Rhoodie took no notice of it. “Close enough,” he said coolly. “My comrades and I have spent some time getting ready for this day. General Lee, you will be sending General Hoke’s brigade down to North Carolina over the next couple of nights-am I right?”
“Yes, that is so,” Lee said without much thought. Then all at once he swung the full weight of his attention to Rhoodie. “But how do you know of it, sir? I wrote those orders just today,
and was in the process of informing President Davis of them when interrupted by you and your repeater. So how can you have learned of my plans for General Hoke’s movements?”
“My comrades and I are well informed in any area we choose,” Rhoodie answered. He was easy, even amused. Lee abstractly admired that; he knew his own presence overawed most men. The stranger went on. “We do not aim to harm you or your army or the Confederacy in any way, General. Please believe me when I say that.

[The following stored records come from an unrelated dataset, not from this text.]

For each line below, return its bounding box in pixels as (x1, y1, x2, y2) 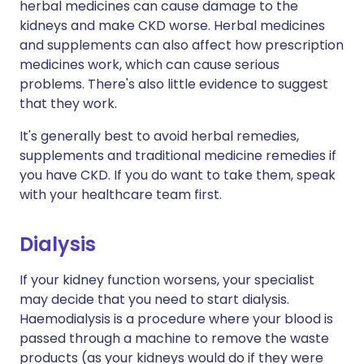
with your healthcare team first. (19, 185, 222, 204)
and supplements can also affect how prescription (19, 36, 344, 54)
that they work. (19, 94, 117, 113)
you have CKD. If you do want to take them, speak (19, 166, 336, 184)
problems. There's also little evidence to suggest (19, 75, 328, 93)
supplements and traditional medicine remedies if (19, 146, 336, 165)
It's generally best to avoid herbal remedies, (19, 127, 299, 145)
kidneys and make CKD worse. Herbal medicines (19, 16, 325, 35)
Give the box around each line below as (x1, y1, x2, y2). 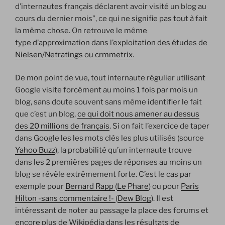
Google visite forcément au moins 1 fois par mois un (15, 85, 198, 95)
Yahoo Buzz (15, 146, 55, 155)
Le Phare (117, 182, 149, 191)
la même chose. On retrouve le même (15, 26, 147, 35)
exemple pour (15, 182, 65, 191)
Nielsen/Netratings (15, 50, 84, 59)
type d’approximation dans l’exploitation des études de (15, 38, 207, 47)
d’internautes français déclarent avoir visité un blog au (15, 2, 206, 11)
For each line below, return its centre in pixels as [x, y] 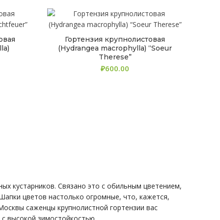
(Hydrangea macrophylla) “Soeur [115, 48]
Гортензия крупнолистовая [115, 39]
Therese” [115, 57]
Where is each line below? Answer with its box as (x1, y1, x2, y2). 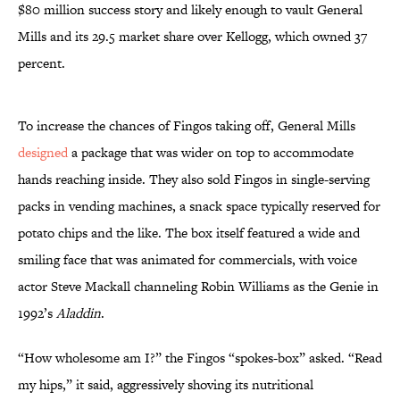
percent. (18, 54, 65, 73)
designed (18, 143, 68, 162)
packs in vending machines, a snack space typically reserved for (18, 196, 380, 216)
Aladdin (56, 304, 101, 323)
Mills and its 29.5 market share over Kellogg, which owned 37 (18, 27, 367, 46)
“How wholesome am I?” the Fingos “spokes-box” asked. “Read (18, 348, 382, 368)
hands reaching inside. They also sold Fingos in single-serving (18, 170, 370, 189)
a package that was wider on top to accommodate (68, 143, 354, 162)
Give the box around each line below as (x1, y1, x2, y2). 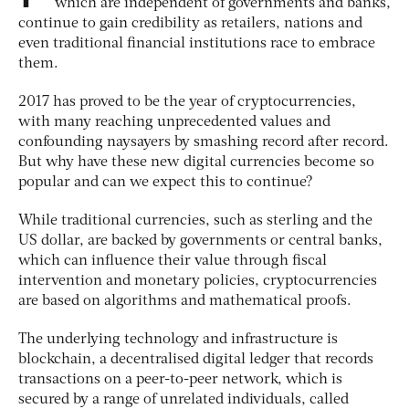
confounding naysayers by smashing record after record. (18, 134, 389, 150)
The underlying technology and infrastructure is (18, 331, 338, 347)
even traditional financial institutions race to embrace (18, 36, 375, 51)
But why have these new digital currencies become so (18, 154, 374, 170)
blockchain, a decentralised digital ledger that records (18, 351, 373, 367)
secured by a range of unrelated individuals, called (18, 392, 349, 407)
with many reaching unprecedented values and (18, 114, 330, 130)
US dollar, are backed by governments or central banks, (18, 233, 383, 248)
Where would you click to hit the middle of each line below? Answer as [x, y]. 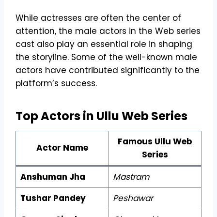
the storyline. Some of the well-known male [106, 57]
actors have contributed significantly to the [108, 70]
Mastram [131, 177]
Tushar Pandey [53, 198]
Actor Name [62, 147]
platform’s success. [56, 83]
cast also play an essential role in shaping [104, 44]
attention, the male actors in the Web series [108, 31]
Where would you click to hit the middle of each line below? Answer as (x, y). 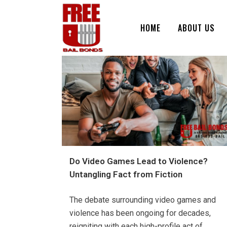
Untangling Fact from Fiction (126, 175)
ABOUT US (196, 28)
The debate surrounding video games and (143, 200)
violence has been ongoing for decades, (140, 213)
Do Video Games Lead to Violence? (139, 161)
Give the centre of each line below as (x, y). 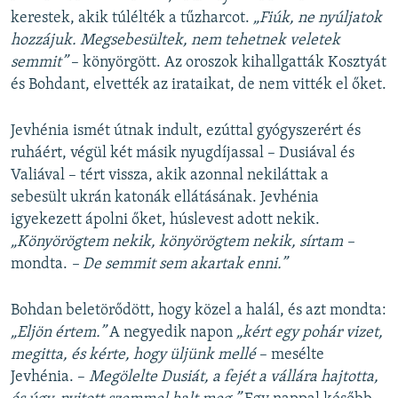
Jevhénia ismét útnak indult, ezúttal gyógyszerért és (186, 131)
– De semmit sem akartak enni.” (177, 264)
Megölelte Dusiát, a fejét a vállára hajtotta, (234, 377)
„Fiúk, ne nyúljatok (318, 18)
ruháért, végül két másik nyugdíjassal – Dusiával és (183, 153)
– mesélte (290, 354)
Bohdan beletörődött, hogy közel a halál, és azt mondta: (199, 310)
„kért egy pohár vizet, (310, 332)
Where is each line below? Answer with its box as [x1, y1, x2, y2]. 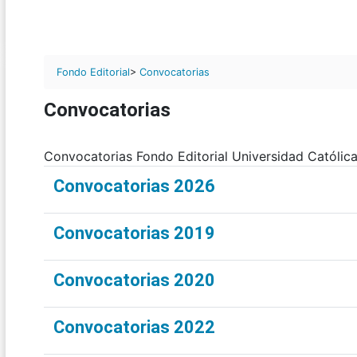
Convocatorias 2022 [53, 317, 215, 338]
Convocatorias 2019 [53, 223, 215, 244]
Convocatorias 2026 [53, 176, 215, 197]
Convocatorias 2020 [53, 270, 215, 291]
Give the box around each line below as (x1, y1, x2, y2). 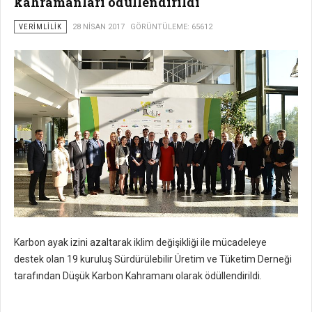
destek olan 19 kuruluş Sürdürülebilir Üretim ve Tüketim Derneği (14, 253, 292, 265)
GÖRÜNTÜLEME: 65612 (130, 22, 212, 31)
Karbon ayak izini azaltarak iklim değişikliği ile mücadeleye (14, 237, 267, 248)
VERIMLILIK (19, 22, 62, 31)
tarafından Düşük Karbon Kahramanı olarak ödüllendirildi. (14, 270, 262, 281)
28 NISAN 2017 (72, 22, 125, 31)
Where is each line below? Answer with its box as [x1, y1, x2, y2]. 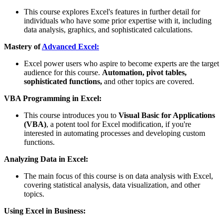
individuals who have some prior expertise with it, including [24, 16, 212, 25]
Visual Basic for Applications [118, 111, 215, 119]
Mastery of [4, 42, 42, 51]
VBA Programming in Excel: [4, 94, 102, 103]
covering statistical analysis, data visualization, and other [24, 180, 200, 189]
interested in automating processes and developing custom [24, 128, 205, 137]
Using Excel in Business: [4, 206, 86, 215]
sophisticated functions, [24, 77, 102, 86]
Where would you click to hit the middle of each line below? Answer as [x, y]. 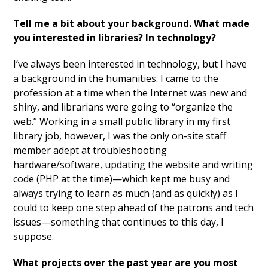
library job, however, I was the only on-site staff [120, 136]
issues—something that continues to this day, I [119, 222]
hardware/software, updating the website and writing [133, 165]
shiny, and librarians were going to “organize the [123, 107]
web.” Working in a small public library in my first [122, 122]
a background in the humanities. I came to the [116, 79]
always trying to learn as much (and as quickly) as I [126, 194]
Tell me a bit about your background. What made [132, 24]
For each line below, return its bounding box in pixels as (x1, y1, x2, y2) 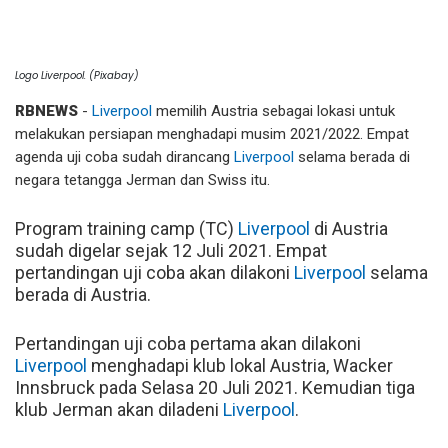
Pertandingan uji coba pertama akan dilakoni (15, 332, 361, 354)
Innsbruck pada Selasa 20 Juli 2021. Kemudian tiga (15, 376, 415, 398)
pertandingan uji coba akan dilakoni (15, 261, 294, 283)
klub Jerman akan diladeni (15, 398, 223, 420)
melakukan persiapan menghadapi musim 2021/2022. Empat (15, 124, 409, 143)
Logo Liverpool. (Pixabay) (15, 67, 139, 83)
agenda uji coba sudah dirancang (15, 147, 234, 166)
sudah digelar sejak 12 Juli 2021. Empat (15, 239, 327, 261)

No less than you, we aim to see the South free and independent.”
“That all sounds very fine, but you did not answer the general’s question,” Marshall said. He ran a hand through his slick, dark blond hair as he took a step toward Rhoodie. “How did you learn of General Hoke’s movements?”
“I knew. That’s enough.” The stranger did not back down. “If you order the northbound train’s engineer to stop at Rivington, General Lee, we’ll put aboard the first shipment of rifles and ammunition. That would be, hmm, about twenty-five hundred weapons, with several magazines’ worth of rounds for each. We can supply as many again the night after that, until your army is fully equipped with new pieces.”